Private label and the savings addiction…

When I was a kid my mother used to buy the cheapest private label cornflakes she could find and serve them up as the real ‘Kellogg’ thing by putting them in nondescript plastic cereal containers. Even as a kid I knew I was being served an inferior product – and if I had any doubt, breaking a tooth on the gritty, overcooked grain confirmed the switch. I swore when I grew up that I would never betray my favourite brands for a few cents, my family would never eat inferior brands.

It’s a promise I kept for many years. Then the GFC hit and I fell under the spell of the private label. Guess what, no gritty bits. In fact acceptable quality and lower cost – the perfect partners. Very quickly saving money became a weekly goal and its achievement delivered  huge satisfaction in its own right.

It seems I was not alone.

My thanks go to the folks at Australian Food News article and a recent report from Datamonitor research that shows my savings addiction is in fact an epidemic. In the research at least 1/3 of Australians reported buying private label products to save money either ‘most of the time’ or all of the time over the past year, peaking at 44% in May 2010. Added to that the survey found that many Australian consumers believe private label brands are comparable to well known brands in terms of quality (50% for cleaning products for example).

As well as striking a chord with me as a consumer this trend also resonates in my professional life. If the consumer (god that’s me) is being bewitched by price and satisfied by the quality they receive from private label,  brands need to act now to reverse the trend. Competing on price may be a short term fix but in the long term is unlikely to be sustainable. As an addict I can tell them they’ll need to have do some work to win me back.

A starting point is to go back to basics and revisit the brand from the roots up. Have a go at redefining the brand for the new world economic conditions, is the brand storytelling still attracting the consumer, is the brand voice still contemporary and attractive, is the brand design doing everything it can, does the value proposition still have appeal.

Truly Deeply is a Brand Agency that works with numerous brands, to deliver brand strategy and brand design, with the objective of differentiating those brands from competitors, both private label and branded competitors. If you’re feeling like you need to take a good look at your brand to better protect it against private label why not give us a call.

Malcolm Harvey
Brand Saviour and savings addict.


  1. Interesting article Mal. I’ve been watching the advance of private label in Australia in comparison to it’s quite different relatives in Europe. The European model is based on a new product development, packaging design, category innovation mind-set, where-as the private label industry ion Australia is dominated by a ‘mimic the market leader’ mentality. Even the packaging design for one of the big two supermarket private labels is a direct steal from the Tesco private label brand identity system. One model gives the customer more, the other costs the customer less. As a brand communications designer I constantly struggle to understand what is driving the Australian approach when the European model seems to offer so much more value to customers and the retailers.
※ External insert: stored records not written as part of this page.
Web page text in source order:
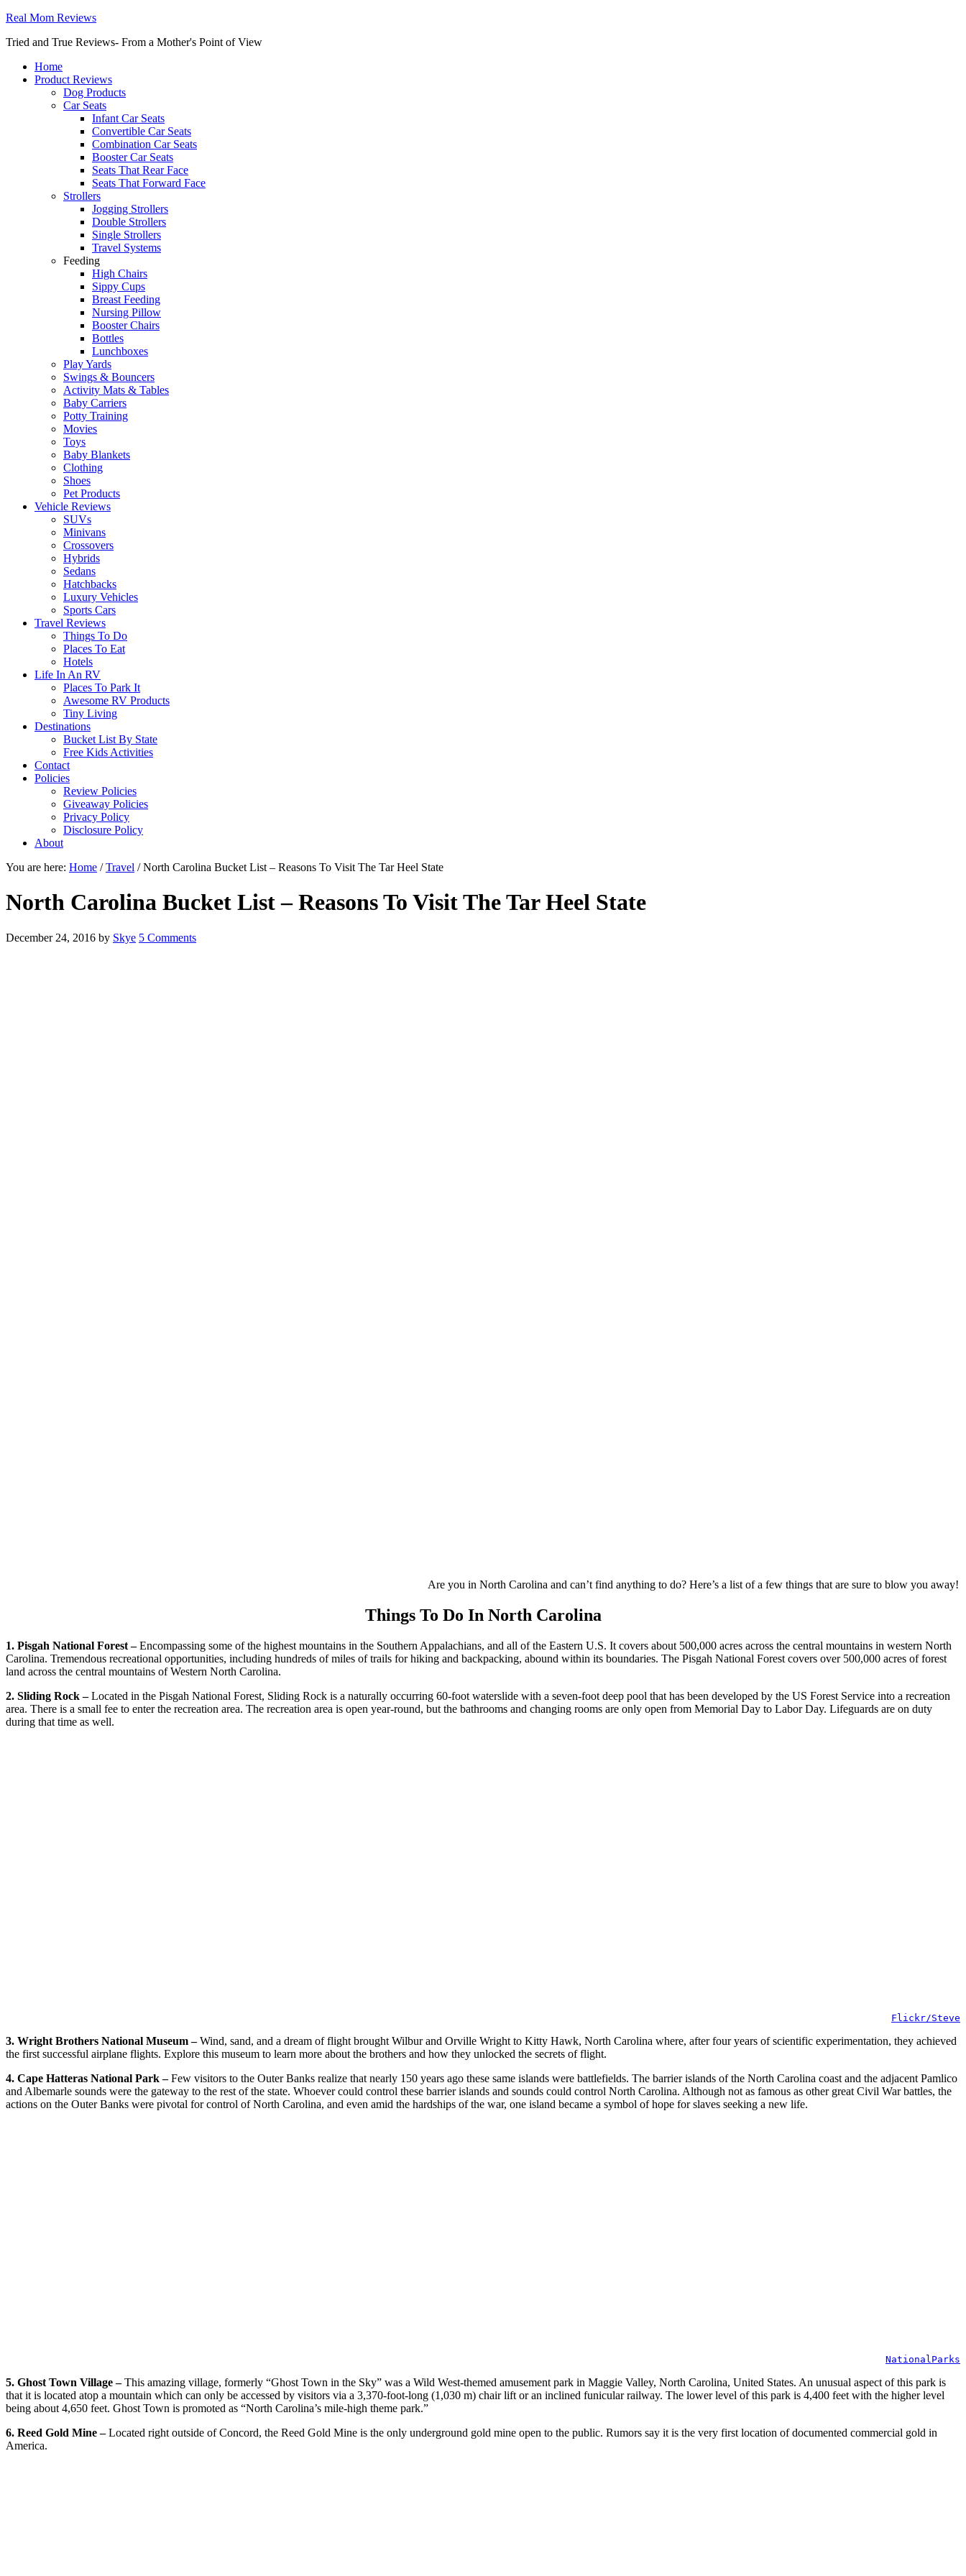
Real Mom Reviews
Tried and True Reviews- From a Mother's Point of View
Home
Product Reviews
Dog Products
Car Seats
Infant Car Seats
Convertible Car Seats
Combination Car Seats
Booster Car Seats
Seats That Rear Face
Seats That Forward Face
Strollers
Jogging Strollers
Double Strollers
Single Strollers
Travel Systems
Feeding
High Chairs
Sippy Cups
Breast Feeding
Nursing Pillow
Booster Chairs
Bottles
Lunchboxes
Play Yards
Swings & Bouncers
Activity Mats & Tables
Baby Carriers
Potty Training
Movies
Toys
Baby Blankets
Clothing
Shoes
Pet Products
Vehicle Reviews
SUVs
Minivans
Crossovers
Hybrids
Sedans
Hatchbacks
Luxury Vehicles
Sports Cars
Travel Reviews
Things To Do
Places To Eat
Hotels
Life In An RV
Places To Park It
Awesome RV Products
Tiny Living
Destinations
Bucket List By State
Free Kids Activities
Contact
Policies
Review Policies
Giveaway Policies
Privacy Policy
Disclosure Policy
About
You are here: Home / Travel /North Carolina Bucket List – Reasons To Visit The Tar Heel State
North Carolina Bucket List – Reasons To Visit The Tar Heel State
December 24, 2016 by Skye 5 Comments
Are you in North Carolina and can’t find anything to do? Here’s a list of a few things that are sure to blow you away!
Things To Do In North Carolina
1. Pisgah National Forest –Encompassing some of the highest mountains in the Southern Appalachians, and all of the Eastern U.S. It covers about 500,000 acres across the central mountains in western North
Carolina. Tremendous recreational opportunities, including hundreds of miles of trails for hiking and backpacking, abound within its boundaries. The Pisgah National Forest covers over 500,000 acres of forest
land across the central mountains of Western North Carolina.
2. Sliding Rock –Located in the Pisgah National Forest, Sliding Rock is a naturally occurring 60-foot waterslide with a seven-foot deep pool that has been developed by the US Forest Service into a recreation
area. There is a small fee to enter the recreation area. The recreation area is open year-round, but the bathrooms and changing rooms are only open from Memorial Day to Labor Day. Lifeguards are on duty
during that time as well.
Flickr/Steve
3. Wright Brothers National Museum –Wind, sand, and a dream of flight brought Wilbur and Orville Wright to Kitty Hawk, North Carolina where, after four years of scientific experimentation, they achieved
the first successful airplane flights. Explore this museum to learn more about the brothers and how they unlocked the secrets of flight.
4. Cape Hatteras National Park –Few visitors to the Outer Banks realize that nearly 150 years ago these same islands were battlefields. The barrier islands of the North Carolina coast and the adjacent Pamlico
and Albemarle sounds were the gateway to the rest of the state. Whoever could control these barrier islands and sounds could control North Carolina. Although not as famous as other great Civil War battles, the
actions on the Outer Banks were pivotal for control of North Carolina, and even amid the hardships of the war, one island became a symbol of hope for slaves seeking a new life.
NationalParks
5. Ghost Town Village –This amazing village, formerly “Ghost Town in the Sky” was a Wild West-themed amusement park in Maggie Valley, North Carolina, United States. An unusual aspect of this park is
that it is located atop a mountain which can only be accessed by visitors via a 3,370-foot-long (1,030 m) chair lift or an inclined funicular railway. The lower level of this park is 4,400 feet with the higher level
being about 4,650 feet. Ghost Town is promoted as “North Carolina’s mile-high theme park.”
6. Reed Gold Mine –Located right outside of Concord, the Reed Gold Mine is the only underground gold mine open to the public. Rumors say it is the very first location of documented commercial gold in
America.

  2. Thanks David – interestingly in the UK Sainsbury had a habit 20 years ago of copying the leader.
    I think the European model as you describe it is a much more considered approach designed to create brands with their own attributes and personalities – potentially even more difficult for existing brands to counter.
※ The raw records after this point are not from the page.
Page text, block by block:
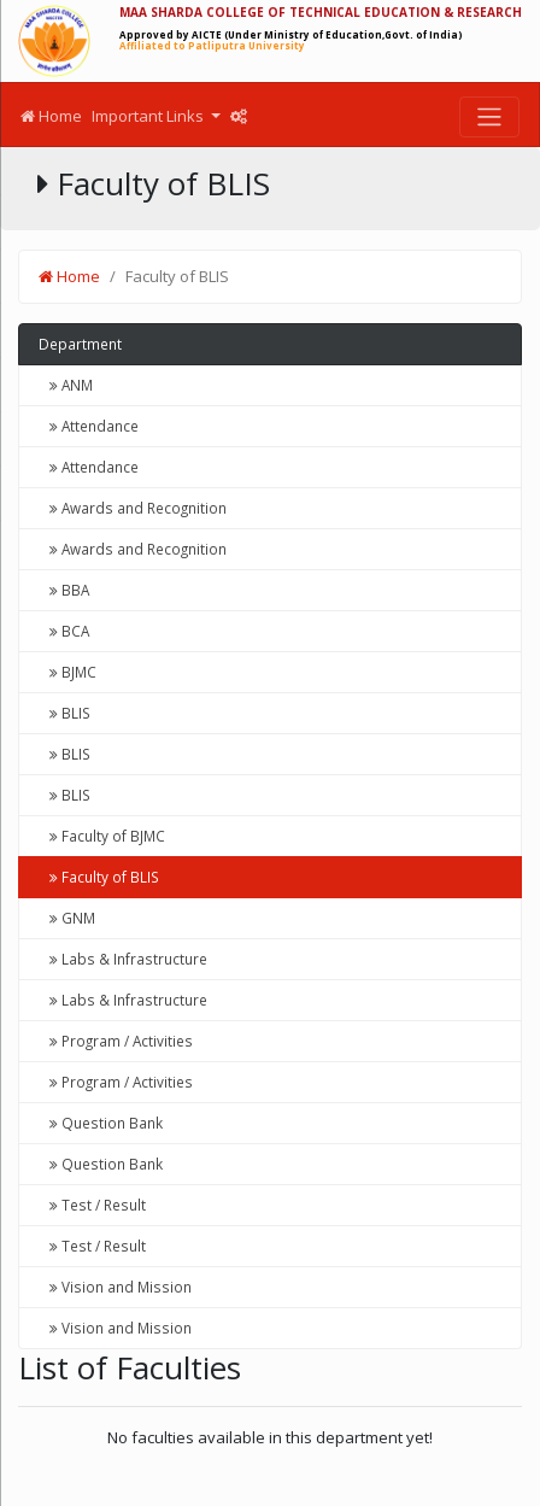
MAA SHARDA COLLEGE OF TECHNICAL EDUCATION & RESEARCH
Approved by AICTE (Under Ministry of Education,Govt. of India)
Affiliated to Patliputra University
Home Important Links
Faculty of BLIS
Home Faculty of BLIS
Department
ANM
Attendance
Attendance
Awards and Recognition
Awards and Recognition
BBA
BCA
BJMC
BLIS
BLIS
BLIS
Faculty of BJMC
Faculty of BLIS
GNM
Labs & Infrastructure
Labs & Infrastructure
Program / Activities
Program / Activities
Question Bank
Question Bank
Test / Result
Test / Result
Vision and Mission
Vision and Mission
List of Faculties
No faculties available in this department yet!
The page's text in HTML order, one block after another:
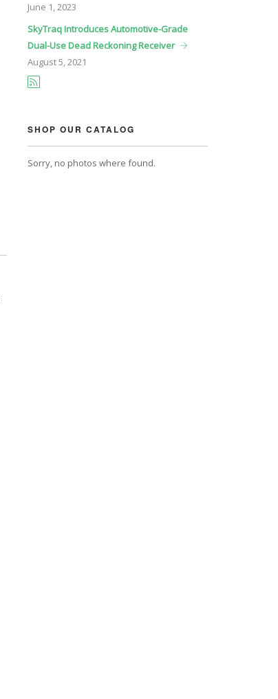
June 1, 2023
SkyTraq Introduces Automotive-Grade
Dual-Use Dead Reckoning Receiver
August5, 2021
SHOP OUR CATALOG
Sorry, no photos where found.
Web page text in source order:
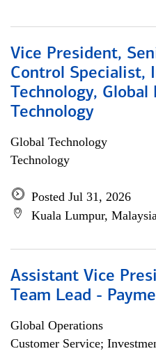
Vice President,
Control Specialist,
Technology,
Technology
Global Technology
Technology
Posted Jul 31, 2026
Kuala Lumpur,
Assistant Vice
Team Lead -
Global Operations
Customer Service;
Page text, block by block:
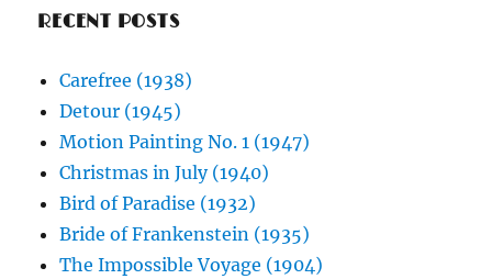
RECENT POSTS
Carefree (1938)
Detour (1945)
Motion Painting No. 1 (1947)
Christmas in July (1940)
Bird of Paradise (1932)
Bride of Frankenstein (1935)
The Impossible Voyage (1904)
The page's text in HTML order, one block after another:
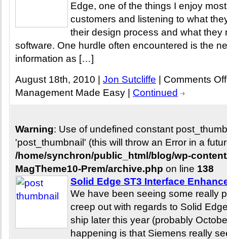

  3. It’s interesting, from a purely brand design perspective, that in the UK, and increasingly in Sweden (surely in other European countries as well, but those are the ones I keep track of), private label products look more modern and stylish than “Brand” brands.

  4. Ylva,

    Fighting brands at a level above mimicking is a far more sophisticated approach – and of course the private label brands have the advantage that they control the shelves in the retail outlet.

  5. JustinaGudelyte

    Hi Malcolm!
    Great article! I have thought about this revolution somewhere in the back of my mind as well!
    I agree that private labels do not represent inferior products any longer. Private labels have become brands on their own, challenging the assumption that they must contain inferior products, have terrible packaging, etc. In Sweden, private label brands are quite advanced I would say. Some of them are even ecological. I think it’s great!